Bashfully, Simone shrugged. As a father, Fredrick doled out praise like free samples from a start-up.

He’d always had to “earn” the acknowledgment of a job well done from his parents and swore he would act differently with his own children.

He kept his promise by showering both his daughters with audible admiration at any opportunity, whether it was directed at Jenni’s colorful, ambiguous artwork he would then stick on the fridge door, or the academic grades that put Simone in the top five percent of her year.

Consequently, she was used to his praise, but Simone’s heart still swelled any time she made her father proud. “Thanks, Dad.”

He shrugged as if to say, Who else? Then he stole a plantain wedge from the bowl, popping it into his mouth. “Shh, don’t tell!”

The sound of a key in the front door straightened Simone’s back, a smile already breaking forth while their mother emerged from the kitchen at lightning speed.

Simone pulled the bag at her feet closer to her.

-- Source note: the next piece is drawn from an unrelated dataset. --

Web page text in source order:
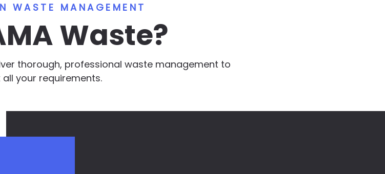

Jenni had had her eye on a pair of Doc Martens for months now, and the sisters had even stopped for her to gaze adoringly at the store’s window on the way to their fortnightly lunch date.

“They’re a waste of time,” Jenni said to a specific pair behind the window.

“Yeah, they look good, but I heard they take so long to break in, and with the money they’re asking for, they should be ready on purchase.

” She grabbed her elder sister’s hand, slotting their fingers together.

“Let’s go.” Simone took a mental note of the shoes before being dragged across the street, toward Jenni’s restaurant of choice.

Now, in the bag beside her feet, Simone had the very shoes in a box she’d tied with ribbon, a Just Because note attached.

Simone gently adjusted the blister plasters on the back of her heels before she stood to welcome her sister.

They had the same shoe size, and so Simone had spent the two weeks prior to this evening wearing the Doc Martens around her flat for thirty minutes a day, so that when Jenni began wearing them, the shoes would be comfortable but the soles still clean.

Simone’s mother was at the door with outstretched arms before it fully opened. Then entered Simone’s heart, her little sister. Jenni’s hair was braided in two long plaits and the edges twirled into tendrils. She wore a white T-shirt, flared jeans, and trainers.

Simone would always remember the way Jenni looked that evening.

It wasn’t until after Jenni had greeted their parents and turned to Simone, embracing her and smelling of floral perfume, smiling with the dimple that echoed her sister’s, that Simone remembered Jenni had not come alone.

She looked beyond her little sister, ready to introduce herself to her potential future brother-in-law—and there he was holding a bouquet of flowers and a bottle of wine that almost slipped from his hand.

Simone stared with her mouth slack, her heart climbing up her throat and her arms hanging limply beside her, because she already knew “Dominic.”

Only three nights ago, he’d told Simone his name was Caleb.